Do you think using 44mm x 94mm as legs which are half lap jointed and cross braced with either a shelf or timber piece will give sufficient stability? Most workbench pictures I see have large posts as legs. I'd like to work with what I have although I will buy new material if necessary.


----------



## Ollie78 (30 Jan 2022)

Probably be fine. Its not the legs themselves that will be a weak point but where they join the top.
Make sure there is plenty of crossbracing and maybe some triangular "webs" of plywood could hinge out to provide stiffness by wedging into the corners between the legs and top etc.

Ollie


----------



## Molynoox (30 Jan 2022)

hand tools or power tools?
makes a big difference to the bench
also, a sketch could be handy


----------



## Phil Pascoe (30 Jan 2022)

As above, cross braces and gussets. Just try stretching a 2" x 1" - it's miles easier to bend than to stretch. Brace your bench in some way against a wall you intend to plane on it. Most traditional designs were ideal for times when everything including huge sections of timber were worked entirely by hand (that's why they're heavy and low) - for 99% of us 99% of the time the bulk isn't necessary ............ nice to have, but not necessary.


----------



## worker (31 Jan 2022)

I'll be working with hand tools. I don't have a sketch at the moment, just jotting down interesting ideas and links I can use. 

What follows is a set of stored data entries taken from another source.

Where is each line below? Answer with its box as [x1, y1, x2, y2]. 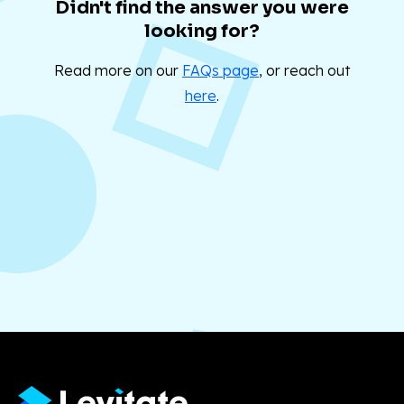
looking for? [144, 20, 260, 43]
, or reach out [259, 61, 350, 80]
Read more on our [54, 61, 182, 80]
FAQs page [182, 61, 259, 80]
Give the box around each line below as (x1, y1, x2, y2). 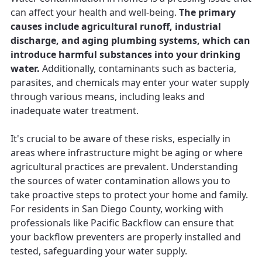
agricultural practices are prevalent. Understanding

To give a sense of where I'm heading, my objective is to have something with the portability of  and the functionality of Knockdown English Workbench | Popular Woodworking

@Phil Pascoe - could you explain what you mean by "stretching a 2" x 1" - it's miles easier to bend than to stretch"?


----------



## Molynoox (31 Jan 2022)

If hand tools then I feel that big legs could be a good upgrade, then you can chisel over the top of one of the legs to get the needed stiffness for effective energy return. Depends how serious you are i suppose, you don't NEED mega stiffness, but it helps 
Martin


----------



## Jameshow (31 Jan 2022)

Unless regular knockdown portability is essential I would go for the second workbench much more robust and will not be outgrown so quickly.


----------